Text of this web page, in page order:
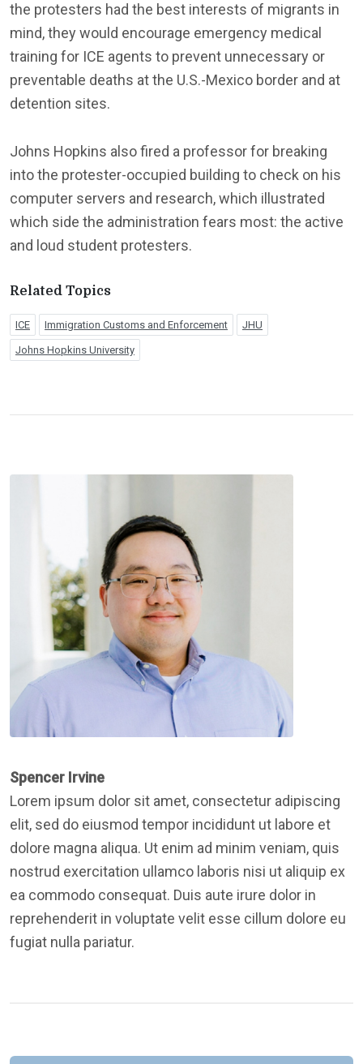
the protesters had the best interests of migrants in
mind, they would encourage emergency medical
training for ICE agents to prevent unnecessary or
preventable deaths at the U.S.-Mexico border and at
detention sites.
Johns Hopkins also fired a professor for breaking
into the protester-occupied building to check on his
computer servers and research, which illustrated
which side the administration fears most: the active
and loud student protesters.
Related Topics
ICE Immigration Customs and Enforcement JHU
Johns Hopkins University
Spencer Irvine
Lorem ipsum dolor sit amet, consectetur adipiscing
elit, sed do eiusmod tempor incididunt ut labore et
dolore magna aliqua. Ut enim ad minim veniam, quis
nostrud exercitation ullamco laboris nisi ut aliquip ex
ea commodo consequat. Duis aute irure dolor in
reprehenderit in voluptate velit esse cillum dolore eu
fugiat nulla pariatur.
★ ★ ★ ★ ★ ★ ★
WORK REQUEST ->
Beginning with the line that contains "which side the", quote each line exactly through the last line of the entries above, and nothing beyond them.

FINISHED TASK ->
which side the administration fears most: the active
and loud student protesters.
Related Topics
ICE Immigration Customs and Enforcement JHU
Johns Hopkins University
Spencer Irvine
Lorem ipsum dolor sit amet, consectetur adipiscing
elit, sed do eiusmod tempor incididunt ut labore et
dolore magna aliqua. Ut enim ad minim veniam, quis
nostrud exercitation ullamco laboris nisi ut aliquip ex
ea commodo consequat. Duis aute irure dolor in
reprehenderit in voluptate velit esse cillum dolore eu
fugiat nulla pariatur.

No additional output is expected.